#### TO DO
Please retype only the lines below that run from the one containing "に心臓の状態を判断し、心臓が細かくふるえて血液を全 [157, 248]" through the last line, both included, without altering a word.

[Records from a collection]
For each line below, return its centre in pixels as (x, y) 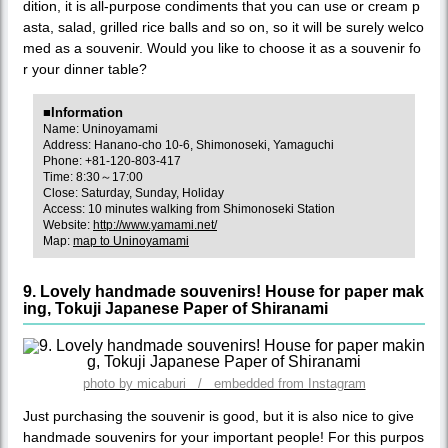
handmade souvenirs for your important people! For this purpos (223, 436)
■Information (83, 112)
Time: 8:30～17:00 (93, 176)
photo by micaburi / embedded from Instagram (224, 383)
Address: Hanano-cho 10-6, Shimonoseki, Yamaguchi (188, 144)
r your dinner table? (85, 68)
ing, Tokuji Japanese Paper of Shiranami (175, 308)
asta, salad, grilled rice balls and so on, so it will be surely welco (223, 26)
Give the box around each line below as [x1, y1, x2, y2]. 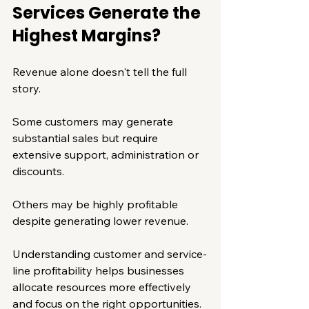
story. [12, 81, 41, 95]
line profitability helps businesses [12, 263, 187, 277]
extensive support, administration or [12, 147, 201, 161]
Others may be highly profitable [12, 197, 181, 211]
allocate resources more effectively [12, 279, 194, 294]
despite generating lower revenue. [12, 213, 188, 228]
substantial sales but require [12, 130, 161, 145]
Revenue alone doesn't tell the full [12, 64, 190, 79]
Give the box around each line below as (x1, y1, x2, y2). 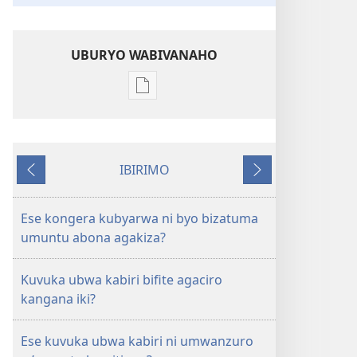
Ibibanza (19, 170, 71, 188)
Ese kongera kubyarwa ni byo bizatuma (21, 210, 258, 227)
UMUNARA (142, 143, 206, 161)
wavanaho (142, 104, 204, 123)
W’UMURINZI (142, 162, 220, 180)
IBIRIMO (119, 161, 170, 178)
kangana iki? (21, 290, 96, 308)
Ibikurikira (245, 170, 308, 188)
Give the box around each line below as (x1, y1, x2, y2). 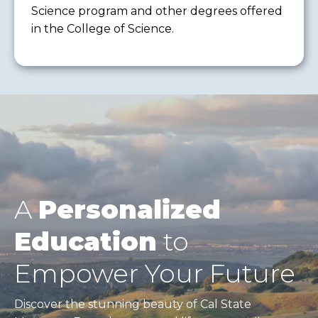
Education (14, 226, 157, 258)
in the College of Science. (31, 22, 174, 36)
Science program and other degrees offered (31, 4, 283, 18)
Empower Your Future (14, 258, 295, 290)
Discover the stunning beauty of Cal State (14, 297, 251, 312)
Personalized (38, 194, 221, 226)
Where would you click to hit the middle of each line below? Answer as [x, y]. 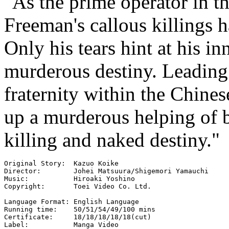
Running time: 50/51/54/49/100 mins [80, 209]
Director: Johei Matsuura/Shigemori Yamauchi [106, 171]
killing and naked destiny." [112, 140]
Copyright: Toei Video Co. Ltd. [78, 186]
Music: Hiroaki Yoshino [70, 178]
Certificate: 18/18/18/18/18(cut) [78, 217]
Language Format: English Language [72, 201]
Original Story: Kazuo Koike [61, 163]
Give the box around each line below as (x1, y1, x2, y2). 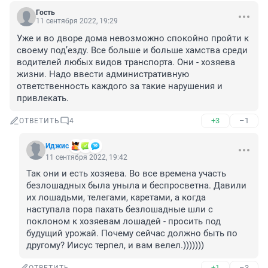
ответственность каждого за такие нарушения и (17, 81, 223, 92)
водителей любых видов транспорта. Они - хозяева (17, 57, 235, 68)
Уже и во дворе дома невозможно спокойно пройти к (17, 33, 249, 44)
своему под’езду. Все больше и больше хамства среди (17, 45, 248, 56)
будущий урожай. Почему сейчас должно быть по (26, 228, 237, 239)
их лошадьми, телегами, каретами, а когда (26, 192, 206, 203)
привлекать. (17, 93, 69, 104)
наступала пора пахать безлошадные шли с (26, 204, 213, 215)
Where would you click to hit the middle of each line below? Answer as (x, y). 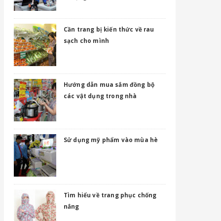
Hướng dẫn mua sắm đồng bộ (109, 84)
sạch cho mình (87, 40)
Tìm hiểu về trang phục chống (110, 195)
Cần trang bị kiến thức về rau (109, 29)
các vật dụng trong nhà (100, 96)
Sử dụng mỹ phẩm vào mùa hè (111, 140)
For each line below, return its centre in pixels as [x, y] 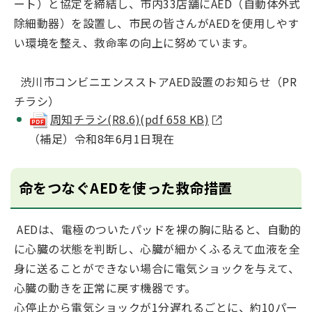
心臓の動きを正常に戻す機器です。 [105, 287]
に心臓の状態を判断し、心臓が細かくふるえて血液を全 [157, 248]
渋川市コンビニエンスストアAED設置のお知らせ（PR [156, 81]
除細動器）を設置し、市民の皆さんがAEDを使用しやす [157, 23]
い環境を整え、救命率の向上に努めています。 [134, 42]
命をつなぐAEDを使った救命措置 [126, 187]
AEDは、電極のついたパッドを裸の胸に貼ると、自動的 [158, 229]
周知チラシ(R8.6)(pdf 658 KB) [130, 119]

#### OUTPUT FOR THIS EXERCISE
に心臓の状態を判断し、心臓が細かくふるえて血液を全 [157, 248]
渋川市コンビニエンスストアAED設置のお知らせ（PR [156, 81]
除細動器）を設置し、市民の皆さんがAEDを使用しやす [157, 23]
い環境を整え、救命率の向上に努めています。 [134, 42]
命をつなぐAEDを使った救命措置 [126, 187]
AEDは、電極のついたパッドを裸の胸に貼ると、自動的 [158, 229]
周知チラシ(R8.6)(pdf 658 KB) [130, 119]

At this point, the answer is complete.